I guess it depends on where you poll, because that may be so in southeastern Michigan; but, in mid-Michigan, chicken dinners are the favorite offerings! Iva’s (Standish, MI), Zender’s and the Bavarian Inn (both, in Frankenmuth, MI) are a few five-star-favorite, iconic spots where Mom and Dad loved to eat when travelling, as well as THOUSANDS of other people! They each serve authentic, Americana-style, chicken dinners, as well as many other fabulous menu choices.

In the “Tip-Of-The-Mitt” and throughout the U.P., the pasty (pronounced: “pass-tea”), a Cornish-style meat pie, is considered the area’s specialty! Below are two of Mom’s pasty imitations that I shared last year with Kathy Keene’s Good Neighbor” audience, on WHBY.

Michigan’s unofficial “State Dessert Pie” choice is a toss-up between apple and cherry – again, depending on where you poll. The Traverse City area (and the northern Michigan region) is famous for its cherry crops (and wine)!

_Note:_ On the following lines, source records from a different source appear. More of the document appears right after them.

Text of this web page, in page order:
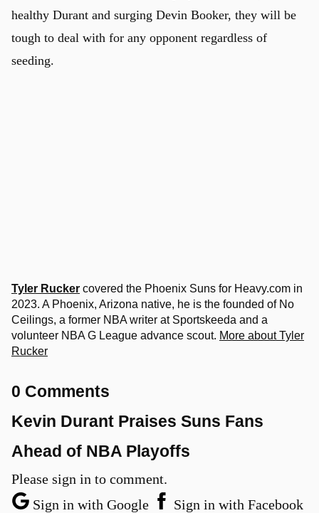
healthy Durant and surging Devin Booker, they will be
tough to deal with for any opponent regardless of
seeding.
Tyler Rucker covered the Phoenix Suns for Heavy.com in
2023. A Phoenix, Arizona native, he is the founded of No
Ceilings, a former NBA writer at Sportskeeda and a
volunteer NBA G League advance scout. More about Tyler
Rucker
0 Comments
Kevin Durant Praises Suns Fans
Ahead of NBA Playoffs
Please sign in to comment.
Sign in with Google
Sign in with Facebook

However, apples are the more abundant crop throughout the state, over all.

FROM MOM’S MEMORIES…

As seen in…

Gloria Pitzer’s Cookbook – The Best of the Recipe Detective (Balboa Press; Jan. 2018, p. 8)

[A revised reprint of Gloria Pitzer’s Better Cookery Cookbook (Secret RecipesTM, St. Clair, MI; May 1983, 3rd Edition).]

THE SECRET RECIPE REPORT

ALTHOUGH I’VE BEEN WRITING longer than I’ve been cooking, the notion to investigate the secrets of the food industry didn’t become a full-time labor-of-love until I was working for a small-town newspaper [about 1971.] As the only ‘married lady’ on the staff, I was always assigned the food page and recipe column, and I was willing to try the dishes at home and present a column or article about their results to the paper.

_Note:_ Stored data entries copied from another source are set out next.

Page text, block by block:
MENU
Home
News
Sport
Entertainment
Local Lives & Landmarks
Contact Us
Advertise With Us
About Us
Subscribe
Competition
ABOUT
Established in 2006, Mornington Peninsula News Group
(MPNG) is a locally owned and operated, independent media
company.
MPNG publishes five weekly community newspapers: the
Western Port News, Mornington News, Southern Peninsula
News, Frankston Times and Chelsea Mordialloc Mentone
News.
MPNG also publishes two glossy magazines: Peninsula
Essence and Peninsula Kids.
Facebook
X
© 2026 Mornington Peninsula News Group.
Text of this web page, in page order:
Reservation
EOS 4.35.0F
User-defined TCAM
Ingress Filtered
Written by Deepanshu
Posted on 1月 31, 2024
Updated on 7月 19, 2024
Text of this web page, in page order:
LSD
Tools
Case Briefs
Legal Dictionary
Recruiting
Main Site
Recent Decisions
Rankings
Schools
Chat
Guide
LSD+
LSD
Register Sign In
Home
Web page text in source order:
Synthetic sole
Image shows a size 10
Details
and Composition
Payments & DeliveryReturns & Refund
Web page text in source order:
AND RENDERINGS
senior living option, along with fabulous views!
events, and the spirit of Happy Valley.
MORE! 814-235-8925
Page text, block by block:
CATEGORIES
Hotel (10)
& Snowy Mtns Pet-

When you work for a small-town paper, you wear many hats. You set type, sell advertising, proof read, design headlines, create art work, campaign for subscribers; and, before you know it, you acquire skills you didn’t even know you possessed. The food department became such a welcomed relief from the local politics that I poured my heart and soul into it, learning some of the essentials of good cooking purely by default!

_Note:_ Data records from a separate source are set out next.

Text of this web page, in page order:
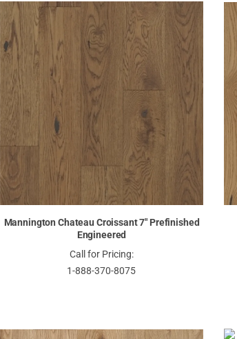
Mannington Chateau Croissant 7" Prefinished
Engineered
Call for Pricing:
1-888-370-8075
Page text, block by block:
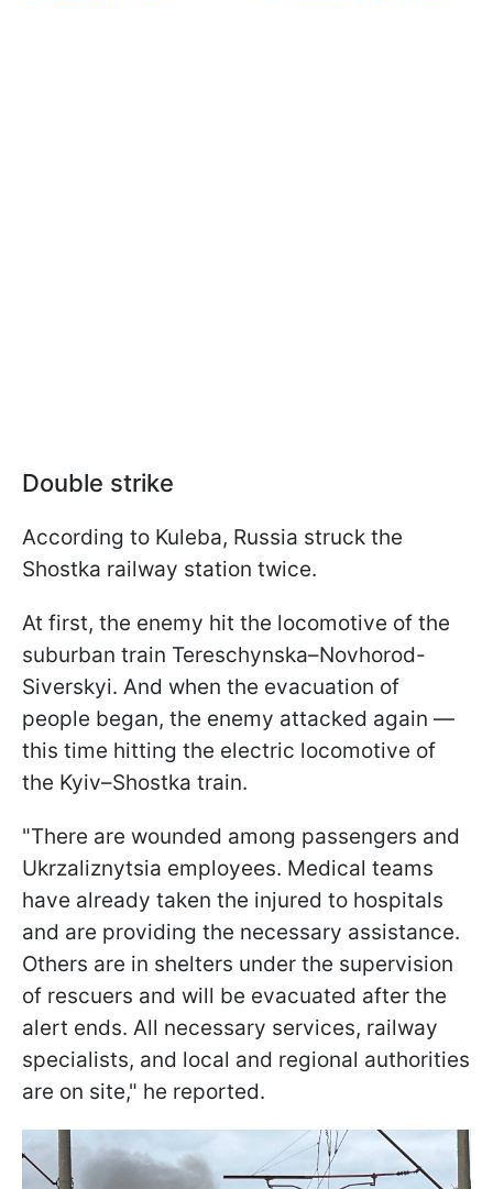
Double strike
According to Kuleba, Russia struck the
Shostka railway station twice.
At first, the enemy hit the locomotive of the
suburban train Tereschynska–Novhorod-
Siverskyi. And when the evacuation of
people began, the enemy attacked again —
this time hitting the electric locomotive of
the Kyiv–Shostka train.
"There are wounded among passengers and
Ukrzaliznytsia employees. Medical teams
have already taken the injured to hospitals
and are providing the necessary assistance.
Others are in shelters under the supervision
of rescuers and will be evacuated after the
alert ends. All necessary services, railway
specialists, and local and regional authorities
are on site," he reported.

Everything went well until I initiated an idea to create advertising interest among local restaurants. It started when I answered a reader’s request in my column for a recipe like McDonald’s ‘Special Sauce’. I knew it was a kissin’ cousin of a good Thousand Island dressing, so the development of the recipe wasn’t difficult.

The response from our readers was so appreciative that I contacted local restaurants for their advertising in exchange for my printing one of their recipes and menu in my column and a complimentary review of their place. No one was willing to part with any of their ‘secrets’! So, I decide to see if I could ‘guess’ how they prepared their specialties of the house.

I came across a hotel in town that advertised ‘home-baked’ cheesecake, and I felt they should be telling their customers ‘homemade’. The difference to the public is very slight, but they wanted the public to ‘think’ it was homemade, from scratch, when it was, in fact, simply taken from a carton and popped into the oven like brown-and-serve rolls.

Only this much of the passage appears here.